How data mapping intersects with data transformation, modeling, and data prep
The areas of data and content governance
First, data mapping involves data transformation, such as setting a standard Date format like MM-DD-YYYY for all your databases. Data cleaning like this can be a project itself so it is often counted separate from data mapping. Second, data mapping is considered a phase of data modeling. Data models are the framework of data maps. A data model is like an outer-shell that shapes how data flows through your systems. Data professionals and business stakeholders work together to decide what data models look like. Once they decide on data models, data mapping begins. Analysts or stewards fill in those frameworks with organized data. These data projects are all part of the modern governance workflow.
The intersection between data mapping and data prep
Gif of data being quickly grouped by common characters in Tableau Prep Builder
Data mapping can involve data prep work. Data pros have to ensure the databases are ready before merging them together and mapping them to their final destination. Data prep doesn’t need to be a manual process either. Tableau's Prep Builder helps streamline data cleaning at any coding skill level. Like automated data mapping tools, Prep involves drag-and-drop features in a visual interface but also supports Python and R integrations for advanced techniques and custom code.

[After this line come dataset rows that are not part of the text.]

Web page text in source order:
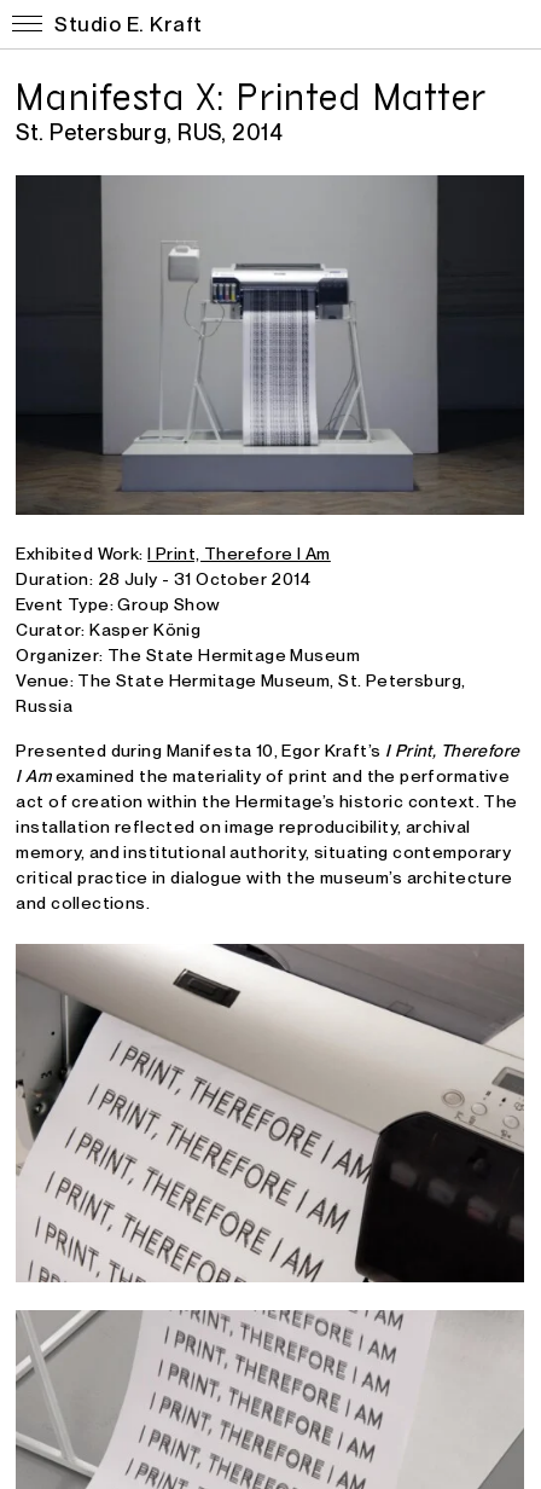
Studio E. Kraft
Manifesta X: Printed Matter
St. Petersburg, RUS, 2014
Exhibited Work:I Print, Therefore I Am
Duration: 28 July - 31 October 2014
Event Type: Group Show
Curator: Kasper König
Organizer: The State Hermitage Museum
Venue: The State Hermitage Museum, St. Petersburg,
Russia
Presented during Manifesta 10, Egor Kraft’s I Print, Therefore
I Amexamined the materiality of print and the performative
act of creation within the Hermitage’s historic context. The
installation reflected on image reproducibility, archival
memory, and institutional authority, situating contemporary
critical practice in dialogue with the museum’s architecture
and collections.

What you need for a data mapping template
You may have trouble visualizing what the process of data mapping looks like, but following this simple outline will reveal how values and attributes are matched. Documentation is also very important to maintain your data map over time so here are the required variables to document that will ensure a successful outcome:
- The name of the Source database tables that you will transform or join together
- The name of the Destination or Target database where the information will live after transformation or transfer
- The columns or values of the data tables you are mapping (Name in SourceDatabase, StudentName in TargetDatabase)
- Know the final format of the data after you transform or move it
- What will trigger the data transfer or data integration of the databases
- When and how often automation flows will run, and how to troubleshoot failure
This template can be in a simple spreadsheet to share with others and sets the standard moving forward. Now get started and take this important step in data management to start developing a data culture in your company where all information is accounted for, but not duplicated.